(Dataset excerpts)
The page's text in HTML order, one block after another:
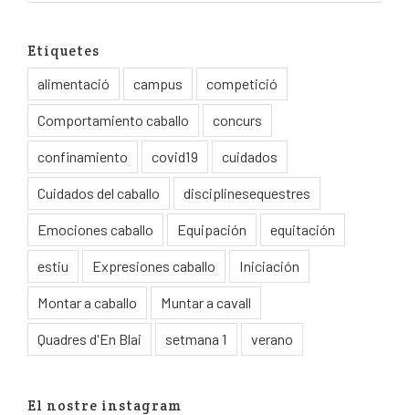
Etiquetes
alimentació
campus competició
Comportamiento caballo concurs
confinamiento covid19 cuidados
Cuidados del caballo disciplinesequestres
Emociones caballo Equipación equitación
estiu Expresiones caballo Iniciación
Montar a caballo Muntar a cavall
Quadres d'En Blai setmana 1 verano
El nostre instagram
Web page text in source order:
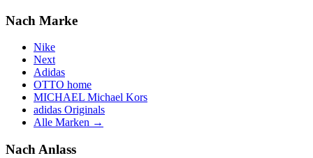
Nach Marke
Nike
Next
Adidas
OTTO home
MICHAEL Michael Kors
adidas Originals
Alle Marken →
Nach Anlass
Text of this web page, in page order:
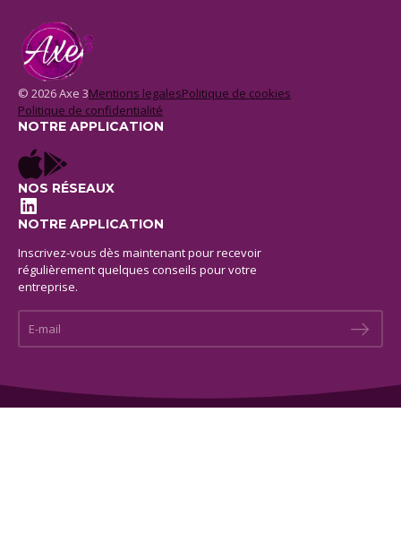
© 2026 Axe 3Mentions legalesPolitique de cookies
Politique de confidentialité
NOTRE APPLICATION
NOS RÉSEAUX
LinkedIn
NOTRE APPLICATION
Inscrivez-vous dès maintenant pour recevoir
régulièrement quelques conseils pour votre
entreprise.
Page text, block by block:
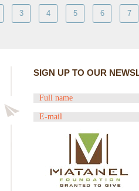
3 4 5 6 7
SIGN UP TO OUR
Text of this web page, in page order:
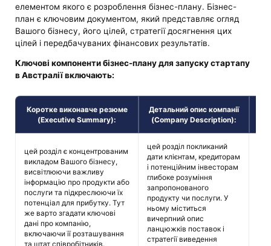
елементом якого є розроблення бізнес-плану. Бізнес-
план є ключовим документом, який представляє огляд
Вашого бізнесу, його цілей, стратегії досягнення цих
цілей і передбачуваних фінансових результатів.
Ключові компоненти бізнес-плану для запуску стартапу
в Австралії включають:
Коротке виконавче резюме
(Executive Summary):
Детальний опис компанії
(Company Description):
цей розділ є концентрованим
викладом Вашого бізнесу,
висвітлюючи важливу
інформацію про продукти або
послуги та підкреслюючи їх
потенціал для прибутку. Тут
же варто згадати ключові
дані про компанію,
включаючи її розташування
та штат співробітників.
цей розділ покликаний
дати клієнтам, кредиторам
і потенційним інвесторам
глибоке розуміння
запропонованого
продукту чи послуги. У
ньому міститься
вичерпний опис
ланцюжків поставок і
стратегії виведення
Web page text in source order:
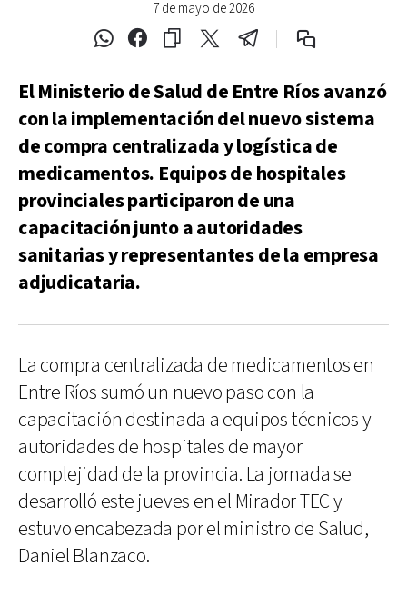
7 de mayo de 2026
El Ministerio de Salud de Entre Ríos avanzó
con la implementación del nuevo sistema
de compra centralizada y logística de
medicamentos. Equipos de hospitales
provinciales participaron de una
capacitación junto a autoridades
sanitarias y representantes de la empresa
adjudicataria.
La compra centralizada de medicamentos en
Entre Ríos sumó un nuevo paso con la
capacitación destinada a equipos técnicos y
autoridades de hospitales de mayor
complejidad de la provincia. La jornada se
desarrolló este jueves en el Mirador TEC y
estuvo encabezada por el ministro de Salud,
Daniel Blanzaco.
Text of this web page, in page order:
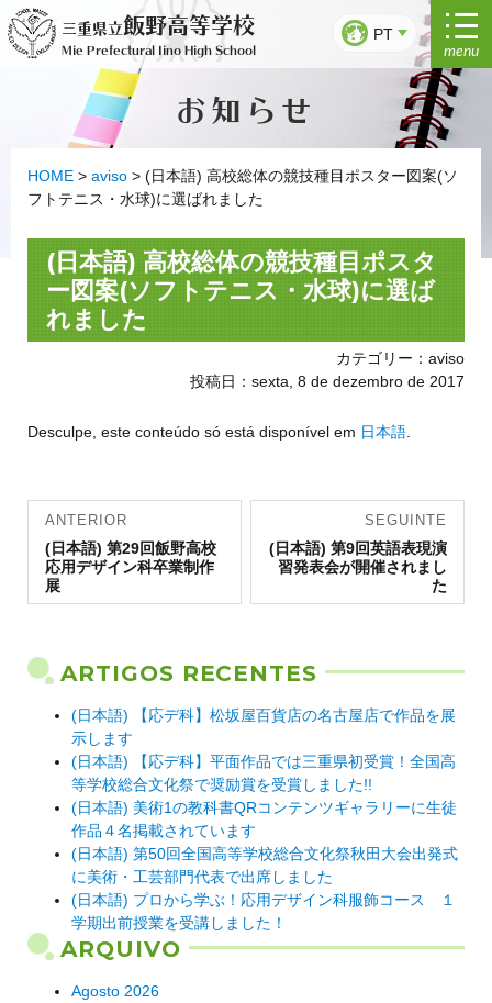
Saltar
para
三重県立飯野高等学校
Mie Prefectural Iino High School
PT
menu
お知らせ
HOME > aviso > (日本語) 高校総体の競技種目ポスター図案(ソ
フトテニス・水球)に選ばれました
(日本語) 高校総体の競技種目ポスタ
ー図案(ソフトテニス・水球)に選ば
れました
カテゴリー：aviso
投稿日：sexta, 8 de dezembro de 2017
Desculpe, este conteúdo só está disponível em 日本語
Navegação
de artigos
ANTERIOR
Artigo
anterior:
(日本語) 第29回飯野高校
応用デザイン科卒業制作
展
SEGUINTE
Artigo
seguinte:
(日本語) 第9回英語表現演
習発表会が開催されまし
た
ARTIGOS RECENTES
(日本語) 【応デ科】松坂屋百貨店の名古屋店で作品を展
示します
(日本語) 【応デ科】平面作品では三重県初受賞！全国高
等学校総合文化祭で奨励賞を受賞しました!!
(日本語) 美術1の教科書QRコンテンツギャラリーに生徒
作品４名掲載されています
(日本語) 第50回全国高等学校総合文化祭秋田大会出発式
に美術・工芸部門代表で出席しました
(日本語) プロから学ぶ！応用デザイン科服飾コース １
学期出前授業を受講しました！
ARQUIVO
Agosto 2026
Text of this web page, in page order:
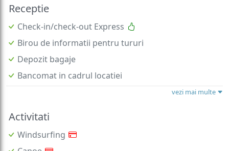
Receptie
Check-in/check-out Express
Birou de informatii pentru tururi
Depozit bagaje
Bancomat in cadrul locatiei
vezi mai multe
Activitati
Windsurfing
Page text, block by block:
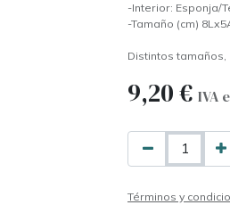
-Interior: Esponja/
-Tamaño (cm)
Distintos
9,20€ IVA
Términos y
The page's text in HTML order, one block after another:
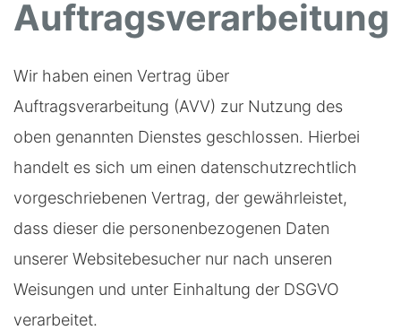
Auftragsverarbeitung
Wir haben einen Vertrag über
Auftragsverarbeitung (AVV) zur Nutzung des
oben genannten Dienstes geschlossen. Hierbei
handelt es sich um einen datenschutzrechtlich
vorgeschriebenen Vertrag, der gewährleistet,
dass dieser die personenbezogenen Daten
unserer Websitebesucher nur nach unseren
Weisungen und unter Einhaltung der DSGVO
verarbeitet.
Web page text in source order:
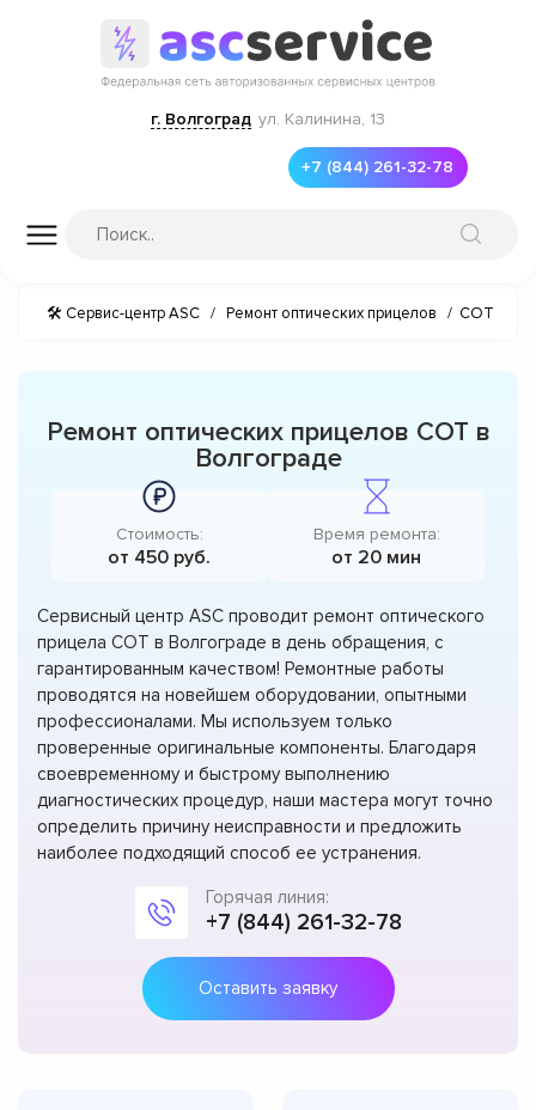
г. Волгоград ул. Калинина, 13
+7 (844) 261-32-78
🛠 Сервис-центр ASC / Ремонт оптических прицелов / СОТ
Ремонт оптических прицелов СОТ в
Волгограде
Стоимость:
от 450 руб.
Время ремонта:
от 20 мин
Сервисный центр ASC проводит ремонт оптического
прицела СОТ в Волгограде в день обращения, с
гарантированным качеством! Ремонтные работы
проводятся на новейшем оборудовании, опытными
профессионалами. Мы используем только
проверенные оригинальные компоненты. Благодаря
своевременному и быстрому выполнению
диагностических процедур, наши мастера могут точно
определить причину неисправности и предложить
наиболее подходящий способ ее устранения.
Горячая линия:
+7 (844) 261-32-78
Оставить заявку
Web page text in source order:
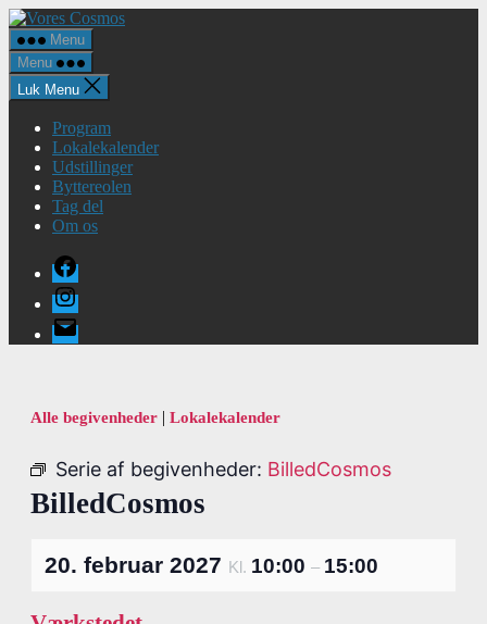
Spring
til
indholdet
Vores
Menu
Menu
Luk Menu
Program
Lokalekalender
Udstillinger
Byttereolen
Tag del
Om os
Facebook
Instagram
E-
mail
Alle begivenheder | Lokalekalender
Serie af begivenheder: BilledCosmos
BilledCosmos
20. februar 2027 Kl. 10:00 – 15:00
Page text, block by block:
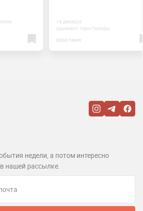
16 декабря
Шымкент, парк Победы
8000 тенге
недели, а потом интересно
нашей рассылке.
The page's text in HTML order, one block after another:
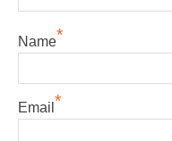
Name*
Email *
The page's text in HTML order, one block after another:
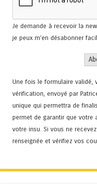
Je demande à recevoir la
je peux m'en désabonner
Une fois le formulaire validé,
vérification, envoyé par
unique qui permettra de
permet de garantir que votre
votre insu. Si vous ne
renseignée et vérifiez vos
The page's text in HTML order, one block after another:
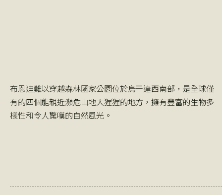
布恩迪難以穿越森林國家公園位於烏干達西南部，是全球僅
有的四個能親近瀕危山地大猩猩的地方，擁有豐富的生物多
樣性和令人驚嘆的自然風光。
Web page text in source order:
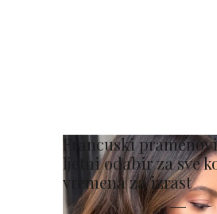
Francuski
ljetni odabir za sve
vremena za izrast
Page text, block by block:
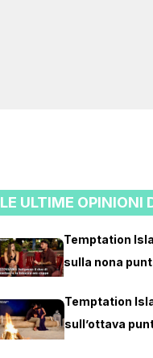
LE ULTIME OPINIONI
Temptation
sulla nona
Temptation
sull’ottava
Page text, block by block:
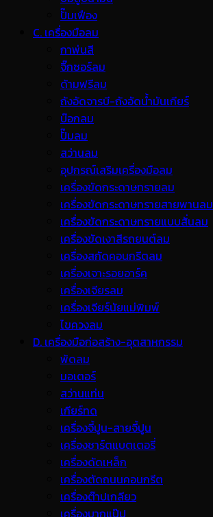
ปั๊มเฟือง
C. เครื่องมือลม
กาพ่นสี
จิ๊กซอร์ลม
ด้ามฟรีลม
ถังอัดจารบี-ถังอัดน้ำมันเกียร์
บ๊อกลม
ปั๊มลม
สว่านลม
อุปกรณ์เสริมเครื่องมือลม
เครื่องขัดกระดาษทรายลม
เครื่องขัดกระดาษทรายสายพานลม
เครื่องขัดกระดาษทรายแบบสั่นลม
เครื่องขัดเงาสีรถยนต์ลม
เครื่องสกัดคอนกรีตลม
เครื่องเจาะรอยอาร์ค
เครื่องเจียรลม
เครื่องเจียร์นัยแม่พิมพ์
ไขควงลม
D. เครื่องมือก่อสร้าง-อุตสาหกรรม
พ้ดลม
มอเตอร์
สว่านแท่น
เกียร์ทด
เครื่องจี้ปูน-สายจี้ปูน
เครื่องชาร์ตแบตเตอรี่
เครื่องดัดเหล็ก
เครื่องตัดถนนคอนกรีต
เครื่องต๊าปเกลียว
เครื่องบากแป๊ป
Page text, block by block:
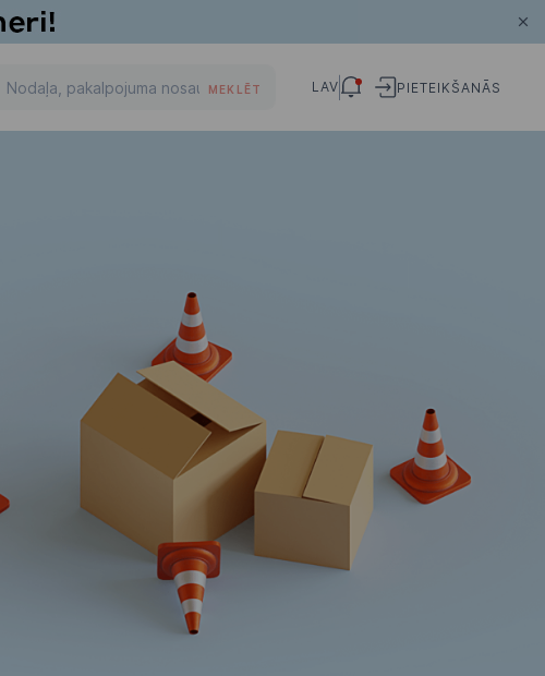
MEKLĒT LAV PIETEIKŠANĀS
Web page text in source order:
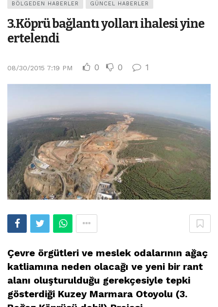
BÖLGEDEN HABERLER GÜNCEL HABERLER
3.Köprü bağlantı yolları ihalesi yine
ertelendi
08/30/2015 7:19 PM 0 0 1
Çevre örgütleri ve meslek odalarının ağaç
katliamına neden olacağı ve yeni bir rant
alanı oluşturulduğu gerekçesiyle tepki
gösterdiği Kuzey Marmara Otoyolu (3.

__Work request__
Print the records again exactly. Skip every picture.

__Finished task__
The page's text in HTML order, one block after another:
Etiquetes
alimentació
campus competició
Comportamiento caballo concurs
confinamiento covid19 cuidados
Cuidados del caballo disciplinesequestres
Emociones caballo Equipación equitación
estiu Expresiones caballo Iniciación
Montar a caballo Muntar a cavall
Quadres d'En Blai setmana 1 verano
El nostre instagram
Web page text in source order:
Nach Marke
Nike
Next
Adidas
OTTO home
MICHAEL Michael Kors
adidas Originals
Alle Marken →
Nach Anlass
Text of this web page, in page order:
© 2026 Axe 3Mentions legalesPolitique de cookies
Politique de confidentialité
NOTRE APPLICATION
NOS RÉSEAUX
LinkedIn
NOTRE APPLICATION
Inscrivez-vous dès maintenant pour recevoir
régulièrement quelques conseils pour votre
entreprise.
Page text, block by block:
3 4 5 6 7
SIGN UP TO OUR
Text of this web page, in page order:
елементом якого є розроблення бізнес-плану. Бізнес-
план є ключовим документом, який представляє огляд
Вашого бізнесу, його цілей, стратегії досягнення цих
цілей і передбачуваних фінансових результатів.
Ключові компоненти бізнес-плану для запуску стартапу
в Австралії включають:
Коротке виконавче резюме
(Executive Summary):
Детальний опис компанії
(Company Description):
цей розділ є концентрованим
викладом Вашого бізнесу,
висвітлюючи важливу
інформацію про продукти або
послуги та підкреслюючи їх
потенціал для прибутку. Тут
же варто згадати ключові
дані про компанію,
включаючи її розташування
та штат співробітників.
цей розділ покликаний
дати клієнтам, кредиторам
і потенційним інвесторам
глибоке розуміння
запропонованого
продукту чи послуги. У
ньому міститься
вичерпний опис
ланцюжків поставок і
стратегії виведення
Web page text in source order:
7 de mayo de 2026
El Ministerio de Salud de Entre Ríos avanzó
con la implementación del nuevo sistema
de compra centralizada y logística de
medicamentos. Equipos de hospitales
provinciales participaron de una
capacitación junto a autoridades
sanitarias y representantes de la empresa
adjudicataria.
La compra centralizada de medicamentos en
Entre Ríos sumó un nuevo paso con la
capacitación destinada a equipos técnicos y
autoridades de hospitales de mayor
complejidad de la provincia. La jornada se
desarrolló este jueves en el Mirador TEC y
estuvo encabezada por el ministro de Salud,
Daniel Blanzaco.
Text of this web page, in page order:
Saltar
para
三重県立飯野高等学校
Mie Prefectural Iino High School
PT
menu
お知らせ
HOME > aviso > (日本語) 高校総体の競技種目ポスター図案(ソ
フトテニス・水球)に選ばれました
(日本語) 高校総体の競技種目ポスタ
ー図案(ソフトテニス・水球)に選ば
れました
カテゴリー：aviso
投稿日：sexta, 8 de dezembro de 2017
Desculpe, este conteúdo só está disponível em 日本語
Navegação
de artigos
ANTERIOR
Artigo
anterior:
(日本語) 第29回飯野高校
応用デザイン科卒業制作
展
SEGUINTE
Artigo
seguinte:
(日本語) 第9回英語表現演
習発表会が開催されまし
た
ARTIGOS RECENTES
(日本語) 【応デ科】松坂屋百貨店の名古屋店で作品を展
示します
(日本語) 【応デ科】平面作品では三重県初受賞！全国高
等学校総合文化祭で奨励賞を受賞しました!!
(日本語) 美術1の教科書QRコンテンツギャラリーに生徒
作品４名掲載されています
(日本語) 第50回全国高等学校総合文化祭秋田大会出発式
に美術・工芸部門代表で出席しました
(日本語) プロから学ぶ！応用デザイン科服飾コース １
学期出前授業を受講しました！
ARQUIVO
Agosto 2026
Text of this web page, in page order:
Receptie
Check-in/check-out Express
Birou de informatii pentru tururi
Depozit bagaje
Bancomat in cadrul locatiei
vezi mai multe
Activitati
Windsurfing
Page text, block by block:
-Interior: Esponja/
-Tamaño (cm)
Distintos
9,20€ IVA
Términos y
The page's text in HTML order, one block after another:
Auftragsverarbeitung
Wir haben einen Vertrag über
Auftragsverarbeitung (AVV) zur Nutzung des
oben genannten Dienstes geschlossen. Hierbei
handelt es sich um einen datenschutzrechtlich
vorgeschriebenen Vertrag, der gewährleistet,
dass dieser die personenbezogenen Daten
unserer Websitebesucher nur nach unseren
Weisungen und unter Einhaltung der DSGVO
verarbeitet.
Web page text in source order:
г. Волгоград ул. Калинина, 13
+7 (844) 261-32-78
🛠 Сервис-центр ASC / Ремонт оптических прицелов / СОТ
Ремонт оптических прицелов СОТ в
Волгограде
Стоимость:
от 450 руб.
Время ремонта:
от 20 мин
Сервисный центр ASC проводит ремонт оптического
прицела СОТ в Волгограде в день обращения, с
гарантированным качеством! Ремонтные работы
проводятся на новейшем оборудовании, опытными
профессионалами. Мы используем только
проверенные оригинальные компоненты. Благодаря
своевременному и быстрому выполнению
диагностических процедур, наши мастера могут точно
определить причину неисправности и предложить
наиболее подходящий способ ее устранения.
Горячая линия:
+7 (844) 261-32-78
Оставить заявку
Web page text in source order:
Spring
til
indholdet
Vores
Menu
Menu
Luk Menu
Program
Lokalekalender
Udstillinger
Byttereolen
Tag del
Om os
Facebook
Instagram
E-
mail
Alle begivenheder | Lokalekalender
Serie af begivenheder: BilledCosmos
BilledCosmos
20. februar 2027 Kl. 10:00 – 15:00
Page text, block by block:
16 декабря
Шымкент, парк Победы
8000 тенге
недели, а потом интересно
нашей рассылке.
The page's text in HTML order, one block after another:
Name*
Email *
The page's text in HTML order, one block after another:
Je demande à recevoir la
je peux m'en désabonner
Une fois le formulaire validé,
vérification, envoyé par
unique qui permettra de
permet de garantir que votre
votre insu. Si vous ne
renseignée et vérifiez vos
The page's text in HTML order, one block after another:
布恩迪難以穿越森林國家公園位於烏干達西南部，是全球僅
有的四個能親近瀕危山地大猩猩的地方，擁有豐富的生物多
樣性和令人驚嘆的自然風光。
Web page text in source order:
Francuski
ljetni odabir za sve
vremena za izrast
Page text, block by block:
LE ULTIME OPINIONI
Temptation
sulla nona
Temptation
sull’ottava
Page text, block by block:
ปั๊มเฟือง
C. เครื่องมือลม
กาพ่นสี
จิ๊กซอร์ลม
ด้ามฟรีลม
ถังอัดจารบี-ถังอัดน้ำมันเกียร์
บ๊อกลม
ปั๊มลม
สว่านลม
อุปกรณ์เสริมเครื่องมือลม
เครื่องขัดกระดาษทรายลม
เครื่องขัดกระดาษทรายสายพานลม
เครื่องขัดกระดาษทรายแบบสั่นลม
เครื่องขัดเงาสีรถยนต์ลม
เครื่องสกัดคอนกรีตลม
เครื่องเจาะรอยอาร์ค
เครื่องเจียรลม
เครื่องเจียร์นัยแม่พิมพ์
ไขควงลม
D. เครื่องมือก่อสร้าง-อุตสาหกรรม
พ้ดลม
มอเตอร์
สว่านแท่น
เกียร์ทด
เครื่องจี้ปูน-สายจี้ปูน
เครื่องชาร์ตแบตเตอรี่
เครื่องดัดเหล็ก
เครื่องตัดถนนคอนกรีต
เครื่องต๊าปเกลียว
เครื่องบากแป๊ป
Page text, block by block:
MEKLĒT LAV PIETEIKŠANĀS
Web page text in source order:
BÖLGEDEN HABERLER GÜNCEL HABERLER
3.Köprü bağlantı yolları ihalesi yine
ertelendi
08/30/2015 7:19 PM 0 0 1
Çevre örgütleri ve meslek odalarının ağaç
katliamına neden olacağı ve yeni bir rant
alanı oluşturulduğu gerekçesiyle tepki
gösterdiği Kuzey Marmara Otoyolu (3.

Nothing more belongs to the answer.